Motion becomes: the relaxation of informational mismatch.
I.6 Where Newton Reappears
Newton is not wrong. He is a limiting case.
His world reappears when:
- b ≈ 1
- P is very small or effectively averaged out
- fluctuations are ignored
- path-counting is replaced by smooth trajectories
- probability flux is re-described as deterministic acceleration
Then the stochastic geometry hardens into classical mechanics.
What was once:
J = probability flux
gets renamed:
a = acceleration
And what was once:
∇ DKL
gets renamed:
F
I.7 The Big Deal
This is free energy without energy.
Not free energy in joules.
Not thermodynamic heat.
Not temperature.
Rather: a purely informational tendency for distributions to move toward lower divergence.
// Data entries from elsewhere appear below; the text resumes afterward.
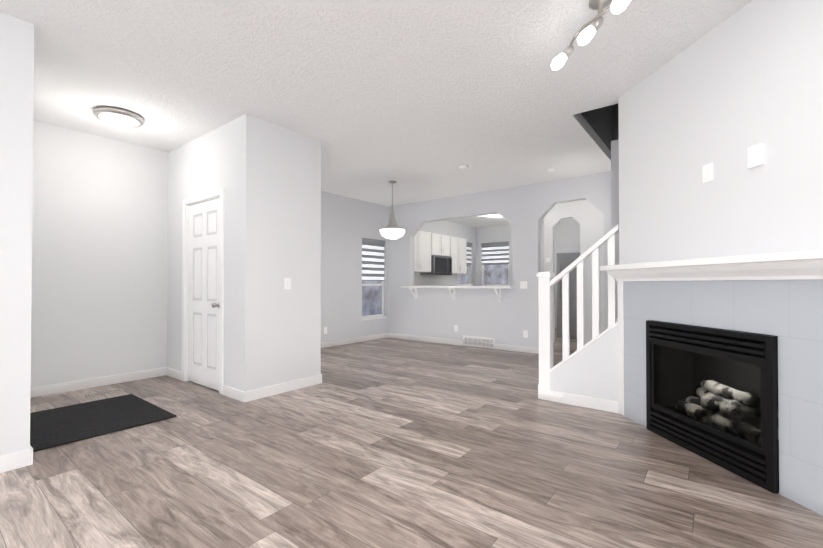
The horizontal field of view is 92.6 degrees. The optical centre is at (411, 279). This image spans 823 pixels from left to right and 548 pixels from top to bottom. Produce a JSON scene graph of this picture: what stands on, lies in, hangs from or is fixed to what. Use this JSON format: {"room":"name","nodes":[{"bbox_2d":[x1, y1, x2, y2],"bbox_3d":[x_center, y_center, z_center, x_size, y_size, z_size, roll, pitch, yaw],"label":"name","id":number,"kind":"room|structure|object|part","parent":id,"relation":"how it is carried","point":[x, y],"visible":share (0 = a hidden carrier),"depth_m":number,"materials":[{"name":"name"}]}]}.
{"room":"living room","nodes":[
{"label":"living room","id":0,"kind":"room"},
{"bbox_2d":[0,12,39,455],"bbox_3d":[-3.479,-0.241,1.092,0.120,2.740,3.510,0,-1,38],"label":"wall","id":1,"kind":"structure","parent":0,"point":[19,133],"depth_m":2.39,"materials":[{"name":"white paint"}]},
{"bbox_2d":[36,122,167,386],"bbox_3d":[-3.279,-0.203,4.597,0.150,2.740,2.520,0,-1,38],"label":"wall","id":2,"kind":"structure","parent":0,"point":[91,229],"depth_m":4.29,"materials":[{"name":"white paint"}]},
{"bbox_2d":[0,318,617,472],"bbox_3d":[-0.582,-0.168,2.460,6.930,2.623,9.280,0,-1,38],"label":"baseboard","id":3,"kind":"structure","parent":2,"relation":"attached to","point":[15,460],"depth_m":4.08,"materials":[{"name":"white wood"}]},
{"bbox_2d":[164,114,259,390],"bbox_3d":[-2.272,-0.206,4.337,1.840,2.740,0.100,0,-1,38],"label":"wall","id":4,"kind":"structure","parent":0,"point":[227,157],"depth_m":3.90,"materials":[{"name":"white paint"}]},
{"bbox_2d":[182,188,223,394],"bbox_3d":[-2.244,0.117,4.301,0.939,2.092,0.116,0,-1,38],"label":"door frame","id":5,"kind":"structure","parent":4,"relation":"attached to","point":[204,197],"depth_m":4.38,"materials":[{"name":"white wood"}]},
{"bbox_2d":[188,198,219,390],"bbox_3d":[-2.248,0.150,4.295,0.785,2.003,0.035,0,-1,38],"label":"closet door","id":6,"kind":"structure","parent":4,"relation":"in","point":[203,285],"depth_m":4.28,"materials":[{"name":"white wood"}]},
{"bbox_2d":[256,119,311,388],"bbox_3d":[-1.340,-0.208,4.121,0.100,2.740,0.660,0,-1,38],"label":"wall","id":7,"kind":"structure","parent":0,"point":[285,154],"depth_m":4.08,"materials":[{"name":"white paint"}]},
{"bbox_2d":[284,278,290,288],"bbox_3d":[-1.289,0.041,4.092,0.011,0.118,0.075,0,-1,38],"label":"switch plate","id":8,"kind":"object","parent":7,"relation":"attached to","point":[287,283],"depth_m":4.08,"materials":[{"name":"white plastic"}]},
{"bbox_2d":[312,138,320,375],"bbox_3d":[-1.783,-0.199,4.970,1.840,2.740,0.100,0,-1,38],"label":"wall","id":9,"kind":"structure","parent":0,"point":[316,144],"depth_m":4.40,"materials":[{"name":"white paint"}]},
{"bbox_2d":[0,0,752,226],"bbox_3d":[1.119,-1.644,3.638,8.800,0.120,13.800,0,-1,38],"label":"ceiling","id":10,"kind":"structure","parent":0,"point":[419,100],"depth_m":3.06,"materials":[{"name":"white paint"}]},
{"bbox_2d":[93,106,143,127],"bbox_3d":[-2.805,-1.538,3.777,0.396,0.087,0.396,0,-1,38],"label":"light","id":11,"kind":"object","parent":10,"relation":"attached to","point":[117,116],"visible":1,"depth_m":3.69,"materials":[{"name":"white glass"}]},
{"bbox_2d":[379,181,404,238],"bbox_3d":[-0.303,-1.100,6.224,0.410,0.910,0.410,0,-1,38],"label":"dining pendant light","id":12,"kind":"object","parent":10,"relation":"hanging from","point":[391,229],"visible":1,"depth_m":6.12,"materials":[{"name":"white glass"}]},
{"bbox_2d":[459,165,467,169],"bbox_3d":[0.720,-1.547,5.425,0.129,0.034,0.129,0,-1,29],"label":"smoke detector","id":13,"kind":"object","parent":10,"relation":"attached to","point":[465,167],"depth_m":5.38,"materials":[{"name":"white plastic"}]},
{"bbox_2d":[548,168,557,172],"bbox_3d":[2.000,-1.545,5.561,0.129,0.034,0.129,0,-1,29],"label":"smoke detector","id":14,"kind":"object","parent":10,"relation":"attached to","point":[551,170],"depth_m":5.52,"materials":[{"name":"white plastic"}]},
{"bbox_2d":[551,0,630,69],"bbox_3d":[1.049,-1.474,2.235,0.176,0.247,0.685,0,-1,-12],"label":"track spotlight","id":15,"kind":"object","parent":10,"relation":"attached to","point":[585,36],"visible":1,"depth_m":2.24,"materials":[{"name":"silver metal"}]},
{"bbox_2d":[321,191,475,341],"bbox_3d":[-0.351,-0.161,8.546,0.150,2.740,7.310,0,-1,38],"label":"wall","id":16,"kind":"structure","parent":0,"point":[348,224],"depth_m":7.38,"materials":[{"name":"white paint"}]},
{"bbox_2d":[362,238,385,319],"bbox_3d":[-0.794,-0.013,7.945,0.142,1.610,0.700,0,-1,38],"label":"dining room window","id":17,"kind":"structure","parent":16,"relation":"in","point":[372,278],"depth_m":7.96,"materials":[{"name":"white"}]},
{"bbox_3d":[-0.821,-0.028,7.966,0.006,1.490,0.610,0,-1,38],"label":"glass","id":18,"kind":"part","parent":17,"relation":"part of","materials":[{"name":"white"}]},
{"bbox_2d":[362,238,384,280],"bbox_3d":[-0.779,-0.396,7.938,0.060,0.839,0.680,0,-1,38],"label":"blind","id":19,"kind":"object","parent":17,"relation":"attached to","point":[372,249],"depth_m":7.92,"materials":[{"name":"grey fabric"}]},
{"bbox_3d":[-0.794,-0.013,7.945,0.142,1.610,0.700,0,-1,38],"label":"frame","id":20,"kind":"part","parent":17,"relation":"part of","materials":[{"name":"white"}]},
{"bbox_2d":[414,231,433,274],"bbox_3d":[0.028,-0.620,8.631,0.351,0.900,0.940,0,-1,38],"label":"upper cabinet","id":21,"kind":"object","parent":16,"relation":"attached to","point":[423,241],"depth_m":8.70,"materials":[{"name":"white wood"}]},
{"bbox_2d":[434,233,449,254],"bbox_3d":[0.566,-0.813,9.329,0.351,0.500,0.780,0,-1,38],"label":"upper cabinet","id":22,"kind":"object","parent":16,"relation":"attached to","point":[441,243],"depth_m":9.23,"materials":[{"name":"white wood"}]},
{"bbox_2d":[434,255,449,274],"bbox_3d":[0.531,-0.332,9.234,0.402,0.435,0.585,0,-1,38],"label":"microwave","id":23,"kind":"object","parent":16,"relation":"attached to","point":[440,260],"depth_m":9.15,"materials":[{"name":"black metal"}]},
{"bbox_2d":[450,255,453,274],"bbox_3d":[0.767,-0.328,9.539,0.402,0.435,0.185,0,-1,38],"label":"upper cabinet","id":24,"kind":"object","parent":16,"relation":"attached to","point":[451,256],"depth_m":9.58,"materials":[{"name":"white wood"}]},
{"bbox_2d":[450,236,465,274],"bbox_3d":[1.052,-0.606,9.956,0.351,0.900,0.770,0,-1,38],"label":"upper cabinet","id":25,"kind":"object","parent":16,"relation":"attached to","point":[457,246],"depth_m":9.85,"materials":[{"name":"white wood"}]},
{"bbox_2d":[457,242,471,285],"bbox_3d":[1.423,-0.422,10.817,0.142,1.250,0.850,0,-1,38],"label":"kitchen window","id":26,"kind":"structure","parent":16,"relation":"in","point":[463,279],"depth_m":11.00,"materials":[{"name":"white"}]},
{"bbox_3d":[1.396,-0.437,10.838,0.006,1.130,0.760,0,-1,38],"label":"glass","id":27,"kind":"part","parent":26,"relation":"part of","materials":[{"name":"white"}]},
{"bbox_3d":[1.423,-0.422,10.817,0.142,1.250,0.850,0,-1,38],"label":"frame","id":28,"kind":"part","parent":26,"relation":"part of","materials":[{"name":"white"}]},
{"bbox_2d":[467,242,471,264],"bbox_3d":[1.438,-0.731,10.809,0.060,0.627,0.830,0,-1,38],"label":"blind","id":29,"kind":"object","parent":26,"relation":"attached to","point":[469,245],"depth_m":11.01,"materials":[{"name":"grey fabric"}]},
{"bbox_2d":[0,328,822,547],"bbox_3d":[1.119,1.216,3.608,8.800,0.120,13.800,0,-1,38],"label":"floor","id":30,"kind":"structure","parent":0,"point":[388,442],"depth_m":2.31,"materials":[{"name":"laminate"}]},
{"bbox_2d":[82,389,123,397],"bbox_3d":[-3.149,1.157,4.014,0.110,0.007,0.320,0,-1,38],"label":"floor vent","id":31,"kind":"object","parent":30,"relation":"in","point":[101,393],"visible":0.98,"depth_m":3.99,"materials":[{"name":"beige metal"}]},
{"bbox_2d":[30,394,176,451],"bbox_3d":[-2.667,1.146,3.281,1.070,0.011,0.890,0,-1,38],"label":"doormat","id":32,"kind":"object","parent":30,"relation":"on","point":[54,427],"visible":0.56,"depth_m":3.21,"materials":[{"name":"fabric"}]},
{"bbox_2d":[557,252,579,338],"bbox_3d":[3.517,0.319,8.173,0.780,1.748,0.760,0,-1,38],"label":"fridge","id":33,"kind":"object","parent":30,"relation":"on","point":[564,260],"visible":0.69,"depth_m":7.98,"materials":[{"name":"silver metal"}]},
{"bbox_2d":[536,224,618,400],"bbox_3d":[3.127,-0.350,3.070,3.962,2.999,1.117,0,-1,38],"label":"stair railing","id":34,"kind":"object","parent":30,"relation":"on","point":[547,281],"depth_m":3.70,"materials":[{"name":"white wood"}]},
{"bbox_3d":[1.593,0.200,3.632,0.592,1.370,0.120,0,-1,38],"label":"railing","id":35,"kind":"part","parent":34,"relation":"part of","materials":[{"name":"white wood"}]},
{"bbox_2d":[600,249,822,515],"bbox_3d":[2.002,0.509,2.540,0.544,1.270,1.758,0,-1,-7],"label":"fireplace","id":36,"kind":"object","parent":30,"relation":"on","point":[720,361],"visible":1,"depth_m":2.33,"materials":[{"name":"tile"}]},
{"bbox_3d":[1.903,0.705,2.567,0.568,0.450,0.568,0,-1,38],"label":"glass","id":37,"kind":"part","parent":36,"relation":"part of","materials":[{"name":"black"}]},
{"bbox_2d":[388,171,610,353],"bbox_3d":[2.874,-0.191,5.729,8.400,2.740,0.120,0,-1,38],"label":"wall","id":38,"kind":"structure","parent":0,"point":[513,314],"depth_m":6.81,"materials":[{"name":"white paint"}]},
{"bbox_2d":[401,286,516,300],"bbox_3d":[0.832,0.238,7.219,2.300,0.251,0.455,0,-1,38],"label":"bar","id":39,"kind":"object","parent":38,"relation":"on","point":[453,288],"visible":0.98,"depth_m":6.99,"materials":[{"name":"white wood"}]},
{"bbox_2d":[463,335,494,348],"bbox_3d":[1.179,1.097,6.939,0.620,0.180,0.016,0,-1,38],"label":"air vent","id":40,"kind":"object","parent":38,"relation":"in","point":[482,342],"visible":1,"depth_m":6.92,"materials":[{"name":"white metal"}]},
{"bbox_2d":[520,281,526,288],"bbox_3d":[1.837,0.086,6.445,0.120,0.118,0.011,0,-1,38],"label":"switch plate","id":41,"kind":"object","parent":38,"relation":"attached to","point":[523,284],"depth_m":6.45,"materials":[{"name":"white plastic"}]},
{"bbox_2d":[523,330,527,337],"bbox_3d":[1.861,0.886,6.418,0.075,0.118,0.011,0,-1,38],"label":"outlet","id":42,"kind":"object","parent":38,"relation":"attached to","point":[525,333],"depth_m":6.42,"materials":[{"name":"white plastic"}]},
{"bbox_2d":[476,221,543,285],"bbox_3d":[3.765,-0.147,9.888,4.720,2.740,0.150,0,-1,38],"label":"wall","id":43,"kind":"structure","parent":0,"point":[498,233],"depth_m":10.88,"materials":[{"name":"white paint"}]},
{"bbox_2d":[481,241,508,285],"bbox_3d":[2.343,-0.421,10.971,0.850,1.250,0.142,0,-1,38],"label":"kitchen window","id":44,"kind":"structure","parent":43,"relation":"in","point":[495,262],"depth_m":10.96,"materials":[{"name":"white"}]},
{"bbox_2d":[481,241,508,264],"bbox_3d":[2.331,-0.729,10.959,0.830,0.627,0.060,0,-1,38],"label":"blind","id":45,"kind":"object","parent":44,"relation":"attached to","point":[493,253],"depth_m":10.94,"materials":[{"name":"grey fabric"}]},
{"bbox_3d":[2.343,-0.421,10.971,0.850,1.250,0.142,0,-1,38],"label":"frame","id":46,"kind":"part","parent":44,"relation":"part of","materials":[{"name":"white"}]},
{"bbox_3d":[2.364,-0.435,10.998,0.760,1.130,0.006,0,-1,38],"label":"glass","id":47,"kind":"part","parent":44,"relation":"part of","materials":[{"name":"white"}]},
{"bbox_2d":[544,200,603,344],"bbox_3d":[3.314,-0.177,7.115,1.800,2.740,0.150,0,-1,38],"label":"wall","id":48,"kind":"structure","parent":0,"point":[573,226],"depth_m":7.25,"materials":[{"name":"white paint"}]},
{"bbox_2d":[550,325,617,400],"bbox_3d":[1.596,0.769,3.623,0.600,0.774,0.100,0,-1,38],"label":"wall","id":49,"kind":"structure","parent":0,"point":[591,370],"depth_m":3.53,"materials":[{"name":"white paint"}]},
{"bbox_2d":[581,104,618,150],"bbox_3d":[3.712,-2.977,3.367,4.150,2.540,2.180,0,-1,38],"label":"wall","id":50,"kind":"structure","parent":0,"point":[603,122],"depth_m":4.94,"materials":[{"name":"grey paint"}]},
{"bbox_2d":[611,139,618,317],"bbox_3d":[3.874,-0.218,3.262,4.000,2.740,0.100,0,-1,38],"label":"wall","id":51,"kind":"structure","parent":0,"point":[615,143],"depth_m":4.42,"materials":[{"name":"white paint"}]},
{"bbox_2d":[618,0,822,320],"bbox_3d":[2.055,-0.232,1.906,0.120,2.740,3.050,0,-1,-7],"label":"wall","id":52,"kind":"structure","parent":0,"point":[725,95],"depth_m":2.38,"materials":[{"name":"white paint"}]},
{"bbox_2d":[703,162,713,182],"bbox_3d":[1.909,-0.688,2.535,0.011,0.115,0.075,0,-1,-7],"label":"switch","id":53,"kind":"object","parent":52,"relation":"attached to","point":[708,175],"depth_m":2.53,"materials":[{"name":"white plastic"}]},
{"bbox_2d":[747,143,764,168],"bbox_3d":[1.943,-0.698,2.219,0.024,0.120,0.080,0,-1,-7],"label":"switch","id":54,"kind":"object","parent":52,"relation":"attached to","point":[755,155],"depth_m":2.21,"materials":[{"name":"white plastic"}]}
]}
The “force” is the slope of possibility-space.
The “mass” is whatever slows updating.
The “trajectory” is the most probable path through a branching geometry.
Appendix II: From Classical to Geometric Action
II.1 The Old Action: “Which Path Costs Least?”
In classical physics, the universe does not just ask:
What force is acting right now?
It asks a deeper question:
Which whole path is best?
This is the idea of least action.
Instead of calculating motion step by step using:
F = ma
we assign every possible path a score called action:
S = ∫ L dt
where L is the Lagrangian.
Usually:
L = T − V
meaning:
- T: kinetic energy
- V: potential energy
The real path is the one where S is stationary: a tiny change in the path does not improve it.
II.2 Why This Sounds Like Magic
Imagine throwing a ball.
Newton says:
At each moment, forces determine acceleration.
Least action says:
The ball takes the path that makes the whole journey fit together most efficiently.
These are equivalent in ordinary mechanics, but least action is more powerful because it talks about paths, not just pushes.
That matters because the Shaking Tray is all about possible paths.
II.3 The New Setting: No Energy Allowed
On the Shaking Tray, we removed:
- mass
- gravity
- kinetic energy
- potential energy
- joules
- temperature
So we cannot use:
L = T − V
There is no T.
There is no V.
But we still have paths.
The ball can go:
0 → 1 → 2 → 3
or:
0 → −1 → 0 → 1
or many other sequences.
So the question becomes: If there is no energy, what scores a path?
II.4 Path Counting Replaces Energy
At each well x:
- there is 1 door left
- there are b doors right
So moving right is not “easier” energetically. It is simply more numerous.
The score of a path comes from how many ways that path can happen.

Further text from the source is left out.